If you read this blog, then you were probably the type of kid who used your toy microscope to look at the wound on your knee caused by your brother pushing you onto the ground (for example). You could see the skin around the scab stretching, and you knew there was some cool stuff going on there. I’m not sure if the authors from today’s image did this, but in a very sophisticated way they do now.
Our cells and tissues are equipped with the ability to repair wounds caused by normal wear-and-tear and injury.
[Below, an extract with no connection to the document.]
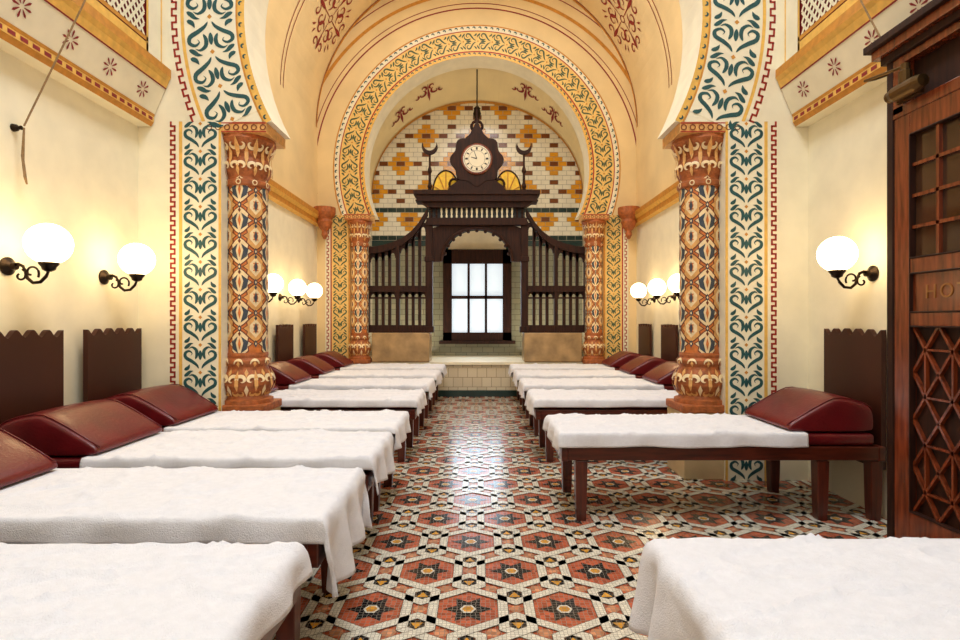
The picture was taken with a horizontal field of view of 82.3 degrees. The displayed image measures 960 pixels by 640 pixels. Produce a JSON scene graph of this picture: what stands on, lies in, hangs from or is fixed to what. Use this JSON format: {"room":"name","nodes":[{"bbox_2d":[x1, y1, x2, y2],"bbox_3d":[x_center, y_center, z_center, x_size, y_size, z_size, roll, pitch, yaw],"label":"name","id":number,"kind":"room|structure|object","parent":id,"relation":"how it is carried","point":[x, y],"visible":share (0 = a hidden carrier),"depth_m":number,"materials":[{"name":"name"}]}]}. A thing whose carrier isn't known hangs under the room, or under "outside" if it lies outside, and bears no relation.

When the plasma membrane of a single cell is torn, the membrane and underlying cytoskeleton must be repaired. A recent paper describes the use of early fruit fly embryos to understand what occurs during single-cell wound repair. The early fly embryo is a fantastic model for understanding this event because of its ease of genetic manipulation and the large size of what is technically one cell. Abreu-Blanco and colleagues found that there are three phases in single-cell wound repair—brief expansion of the wound, contraction of the membrane, and closure of the wound. Images above show the accumulation of actin around a healing wound. Left column shows the surface of wound, while the right column shows a cross section.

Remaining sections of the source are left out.